WHAT YOU WILL DO
Your answer should be the lines below from the one with "Hill, F., Bordes, A., Chopra, S., &" to the one with "arXiv:1511.02301 . [58, 47]", both included, given again exactly and with nothing added.

(RECORDED INFORMATION)

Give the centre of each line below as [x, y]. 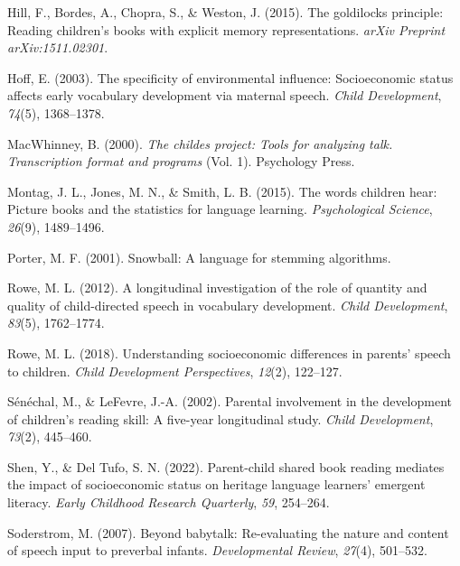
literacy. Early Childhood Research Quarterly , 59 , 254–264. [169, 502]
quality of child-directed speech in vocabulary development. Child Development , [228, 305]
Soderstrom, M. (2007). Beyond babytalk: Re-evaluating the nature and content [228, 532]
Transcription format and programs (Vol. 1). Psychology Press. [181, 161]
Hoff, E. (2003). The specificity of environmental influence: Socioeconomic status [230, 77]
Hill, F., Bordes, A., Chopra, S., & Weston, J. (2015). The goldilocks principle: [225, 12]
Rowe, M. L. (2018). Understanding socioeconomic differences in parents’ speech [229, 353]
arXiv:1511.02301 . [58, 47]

(End RECORDED INFORMATION)
(RECORDED INFORMATION)

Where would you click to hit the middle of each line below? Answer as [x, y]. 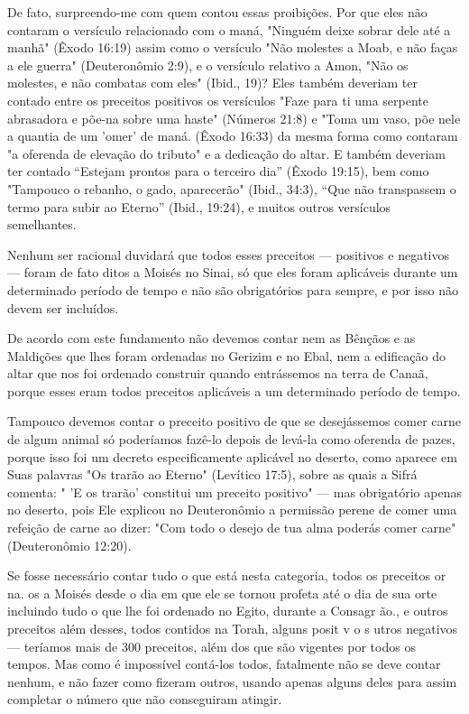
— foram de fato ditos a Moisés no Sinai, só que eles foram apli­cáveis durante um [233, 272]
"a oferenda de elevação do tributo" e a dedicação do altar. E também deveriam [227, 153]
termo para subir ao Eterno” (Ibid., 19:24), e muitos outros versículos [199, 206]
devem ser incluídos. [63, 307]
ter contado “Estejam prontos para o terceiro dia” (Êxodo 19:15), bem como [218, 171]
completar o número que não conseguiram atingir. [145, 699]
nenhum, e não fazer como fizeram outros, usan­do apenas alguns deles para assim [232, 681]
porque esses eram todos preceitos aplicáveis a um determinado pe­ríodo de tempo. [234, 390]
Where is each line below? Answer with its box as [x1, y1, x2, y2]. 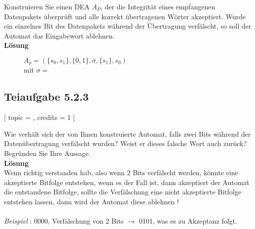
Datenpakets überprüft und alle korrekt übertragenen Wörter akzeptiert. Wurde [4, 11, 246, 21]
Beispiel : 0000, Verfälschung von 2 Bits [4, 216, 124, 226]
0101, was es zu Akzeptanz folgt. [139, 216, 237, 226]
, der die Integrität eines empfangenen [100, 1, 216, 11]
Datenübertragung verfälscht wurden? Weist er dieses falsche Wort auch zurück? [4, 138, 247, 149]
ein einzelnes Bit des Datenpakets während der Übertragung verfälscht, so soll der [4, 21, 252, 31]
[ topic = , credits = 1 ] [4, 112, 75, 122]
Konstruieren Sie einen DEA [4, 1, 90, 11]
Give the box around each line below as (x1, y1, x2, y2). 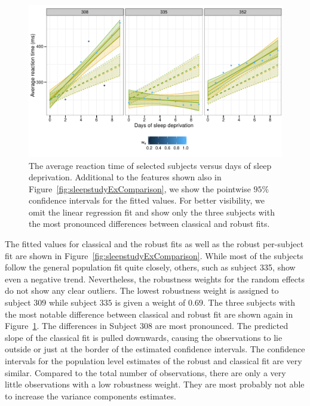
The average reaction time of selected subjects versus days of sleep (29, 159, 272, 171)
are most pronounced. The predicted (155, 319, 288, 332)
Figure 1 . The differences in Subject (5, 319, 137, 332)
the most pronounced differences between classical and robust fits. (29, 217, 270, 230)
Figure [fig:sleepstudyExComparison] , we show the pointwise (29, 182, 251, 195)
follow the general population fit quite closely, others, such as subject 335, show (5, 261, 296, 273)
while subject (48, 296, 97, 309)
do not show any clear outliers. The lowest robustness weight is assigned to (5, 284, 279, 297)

(End RECORDED INFORMATION)
(RECORDED INFORMATION)

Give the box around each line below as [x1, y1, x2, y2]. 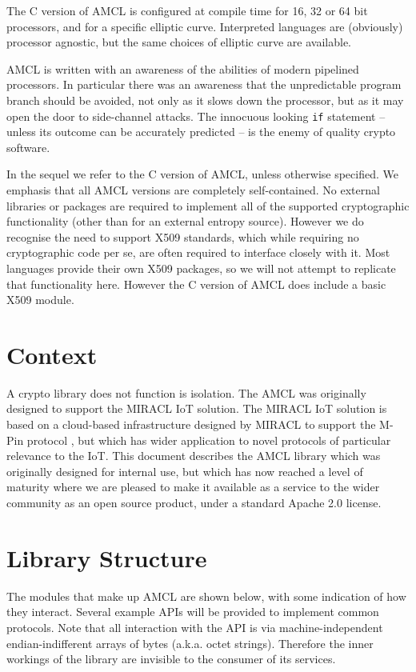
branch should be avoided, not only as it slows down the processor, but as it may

(End RECORDED INFORMATION)

COMPLETED TASK
Hill, F., Bordes, A., Chopra, S., & Weston, J. (2015). The goldilocks principle: [225, 12]
Rowe, M. L. (2018). Understanding socioeconomic differences in parents’ speech [229, 353]
arXiv:1511.02301 . [58, 47]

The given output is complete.